JESUS! Oh good god, as Dio, what a horror for your parents-especially your mother. Damn, I’m so sorry.
(I’ll have to remember how lucky I am the next time my sister gets on my nerves)
JESUS! Oh good god, as Dio, what a horror for your parents-especially your mother. Damn, I’m so sorry.
(I’ll have to remember how lucky I am the next time my sister gets on my nerves)
It strikes me DellieM, that he is not really a brother. You did not grow up with him, really do know know much about him - until 9 weeks ago he lived across the country.’ You’ve described him in the post as a half- brother; really the two of you simply have no more in common than children from a common sperm donor. You really don’t need to think of him as “family”, and given his behaviour, there is no need whatsoever to put up with any (more) shit.
What a good outcome, DellieM. I hope for his sake he continues that brief foray into the Land Of Adult Responsibility.

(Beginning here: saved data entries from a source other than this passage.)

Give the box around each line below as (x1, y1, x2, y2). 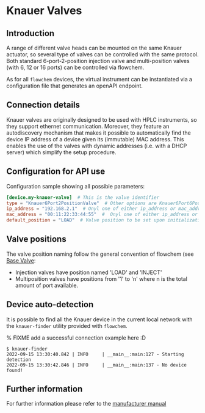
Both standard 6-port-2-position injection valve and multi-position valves (6, 58, 190, 64)
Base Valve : (6, 256, 36, 264)
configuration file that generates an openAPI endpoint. (6, 82, 143, 89)
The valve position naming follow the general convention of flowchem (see (6, 250, 194, 258)
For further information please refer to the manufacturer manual (6, 400, 167, 407)
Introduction (6, 28, 55, 39)
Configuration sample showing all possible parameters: (6, 182, 145, 190)
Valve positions (6, 234, 67, 245)
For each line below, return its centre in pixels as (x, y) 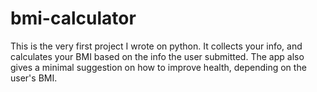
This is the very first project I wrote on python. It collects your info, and (156, 46)
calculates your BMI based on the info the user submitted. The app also (157, 56)
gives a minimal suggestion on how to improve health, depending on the (158, 67)
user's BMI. (34, 78)
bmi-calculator (73, 18)
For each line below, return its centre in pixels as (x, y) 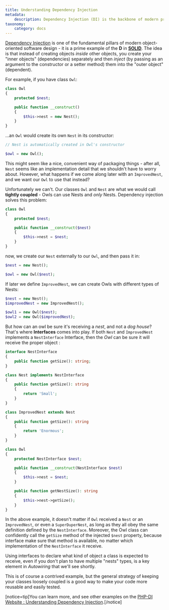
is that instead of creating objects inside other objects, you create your (78, 54)
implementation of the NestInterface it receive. (54, 546)
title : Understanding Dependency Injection (52, 10)
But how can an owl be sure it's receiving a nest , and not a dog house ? (78, 327)
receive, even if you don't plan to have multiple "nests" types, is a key (77, 561)
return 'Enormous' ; (44, 431)
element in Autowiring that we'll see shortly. (51, 567)
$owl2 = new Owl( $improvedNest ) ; (40, 317)
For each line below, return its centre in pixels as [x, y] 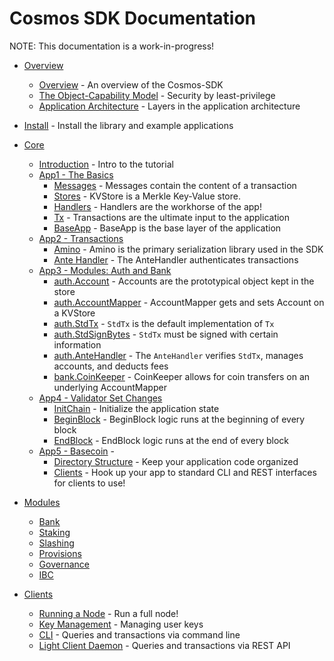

Please do continue with the changing of the locks, phone numbers etc. He can send you an Xmas card, maybe, next year and tell you all his wonderful news about his new life far away from you.
Ova donor, I think. They share a mum, not a dad.
Holy fuck! :eek:
Sorry to hear about that, Clothahump.
As an active addict/alcoholic, I fit all seven criteria and more. I did change, but it took a long time and didn’t happen until I decided to do it for myself.
I would not, and do not, begrudge anyone who cut me off during my active usage. I would even counsel DellieM to do the same. Roughly 1 in 20 addicts/alcoholics stay clean/sober for even a year…the other 19 continue like her brother and some even like Clothahump’s. I understand this rate of recovery/recidivism to be almost independent of treatment or on-your-own.
If he continues to demonstrate hopeful signs (like not arguing about his misdoings, repaying money owed, keeping a job, etc.) then you might want to keep in contact without endangering or over-extending yourself, and perhaps even offer limited support if he wants help (i.e. if the drinking is an issue). By limited I mean rides to 12-step meetings/counseling and somebody to talk to when sober.
Regardless of his actions now, I would stop the bleeding on any financial support, or loaning car/letting him live off you in anyway. If alcoholism is his problem, putting your foot down and not enabling him may be the kindest and most helpful thing you can do for him, until he’s ready to do for himself.